YOUR ASSIGNMENT:
I need the number of lines in the listing below that contain "more", and only that number.

========================================================================

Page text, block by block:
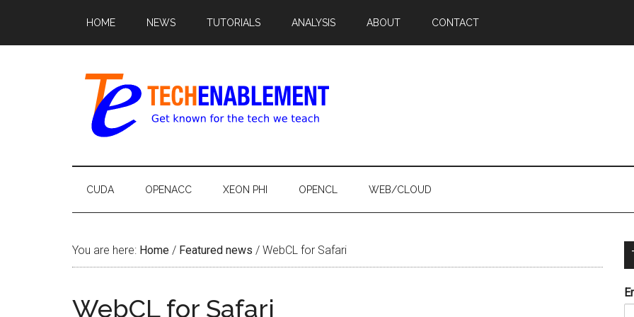
HOME NEWS TUTORIALS ANALYSIS ABOUT CONTACT
CUDA OPENACC XEON PHI OPENCL WEB/CLOUD
You are here: Home / Featured news / WebCL for Safari
WebCL for Safari
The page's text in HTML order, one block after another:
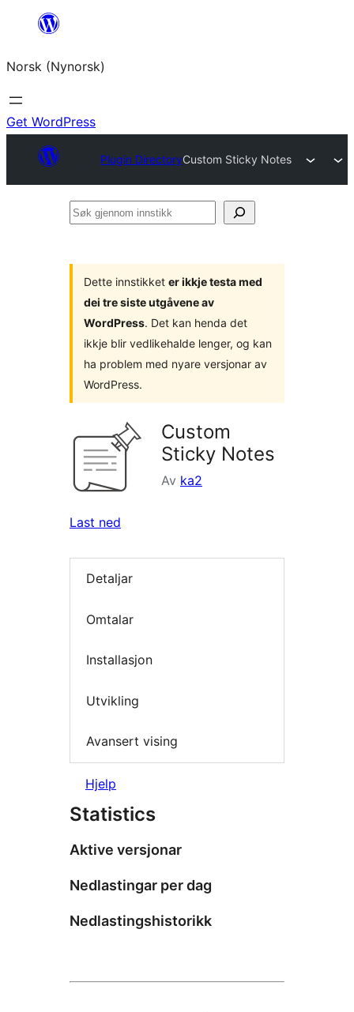
content
Norsk (Nynorsk)
Get WordPress
Plugin DirectoryCustom Sticky Notes
Søk
Dette innstikket er ikkje testa med
dei tre siste utgåvene av
WordPress. Det kan henda det
ikkje blir vedlikehalde lenger, og kan
ha problem med nyare versjonar av
WordPress.
Custom
Sticky Notes
Av ka2
Last ned
Detaljar
Omtalar
Installasjon
Utvikling
Avansert vising
Hjelp
Statistics
Aktive versjonar
Nedlastingar per dag
Nedlastingshistorikk
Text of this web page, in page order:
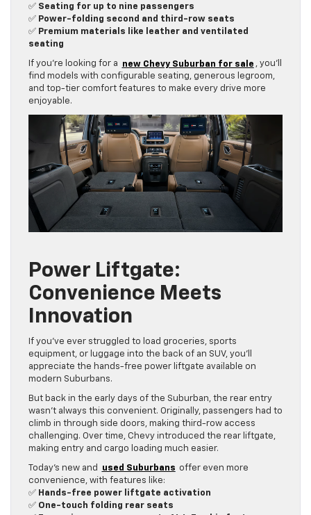
✅ Seating for up to nine passengers
✅ Power-folding second and third-row seats
✅ Premium materials like leather and ventilated
seating
If you’re looking for a new Chevy Suburban for sale , you’ll
find models with configurable seating, generous legroom,
and top-tier comfort features to make every drive more
enjoyable.
Power Liftgate:
Convenience Meets
Innovation
If you’ve ever struggled to load groceries, sports
equipment, or luggage into the back of an SUV, you’ll
appreciate the hands-free power liftgate available on
modern Suburbans.
But back in the early days of the Suburban, the rear entry
wasn’t always this convenient. Originally, passengers had to
climb in through side doors, making third-row access
challenging. Over time, Chevy introduced the rear liftgate,
making entry and cargo loading much easier.
Today’s new and used Suburbans offer even more
convenience, with features like:
✅ Hands-free power liftgate activation
✅ One-touch folding rear seats
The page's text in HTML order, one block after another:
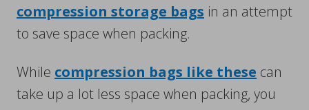
compression storage bags in an attempt
to save space when packing.
While compression bags like these can
take up a lot less space when packing, you
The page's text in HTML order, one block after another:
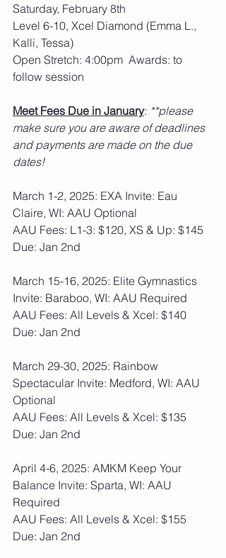
Saturday, February 8th
Level 6-10, Xcel Diamond (Emma L.,
Kalli, Tessa)
Open Stretch: 4:00pm  Awards: to
follow session
Meet Fees Due in January: **please
make sure you are aware of deadlines
and payments are made on the due
dates!
March 1-2, 2025: EXA Invite: Eau
Claire, WI: AAU Optional
AAU Fees: L1-3: $120, XS & Up: $145
Due: Jan 2nd
March 15-16, 2025: Elite Gymnastics
Invite: Baraboo, WI: AAU Required
AAU Fees: All Levels & Xcel: $140
Due: Jan 2nd
March 29-30, 2025: Rainbow
Spectacular Invite: Medford, WI: AAU
Optional
AAU Fees: All Levels & Xcel: $135
Due: Jan 2nd
April 4-6, 2025: AMKM Keep Your
Balance Invite: Sparta, WI: AAU
Required
AAU Fees: All Levels & Xcel: $155
Due: Jan 2nd
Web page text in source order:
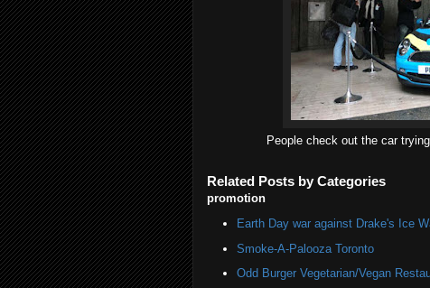
People check out the car
Related Posts by Categories
promotion
Earth Day war against Drake's Ice
Smoke-A-Palooza Toronto
Odd Burger Vegetarian/Vegan
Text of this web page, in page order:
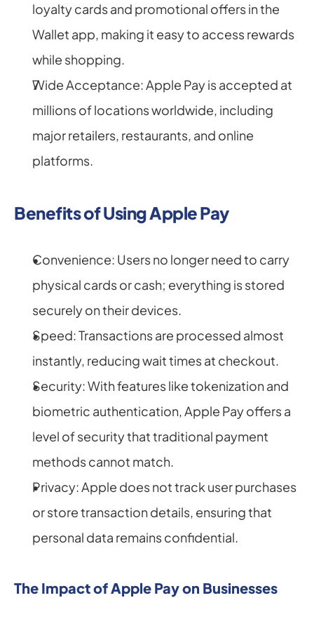
loyalty cards and promotional offers in the
Wallet app, making it easy to access rewards
while shopping.
Wide Acceptance: Apple Pay is accepted at
millions of locations worldwide, including
major retailers, restaurants, and online
platforms.
Benefits of Using Apple Pay
Convenience: Users no longer need to carry
physical cards or cash; everything is stored
securely on their devices.
Speed: Transactions are processed almost
instantly, reducing wait times at checkout.
Security: With features like tokenization and
biometric authentication, Apple Pay offers a
level of security that traditional payment
methods cannot match.
Privacy: Apple does not track user purchases
or store transaction details, ensuring that
personal data remains confidential.
The Impact of Apple Pay on Businesses
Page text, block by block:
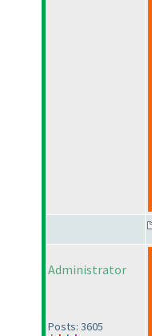
Administrator
Posts: 3605
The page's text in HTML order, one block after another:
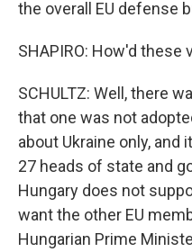
the overall EU defense
SHAPIRO: How'd these
SCHULTZ: Well, there
that one was not
about Ukraine only, and
27 heads of state and
Hungary does not
want the other EU
Hungarian Prime
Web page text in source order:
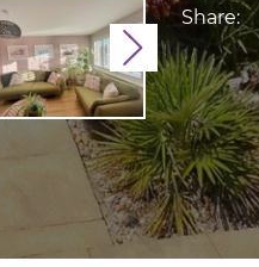
Next
Share:

========================================================================

THE COMPLETED TASK:
2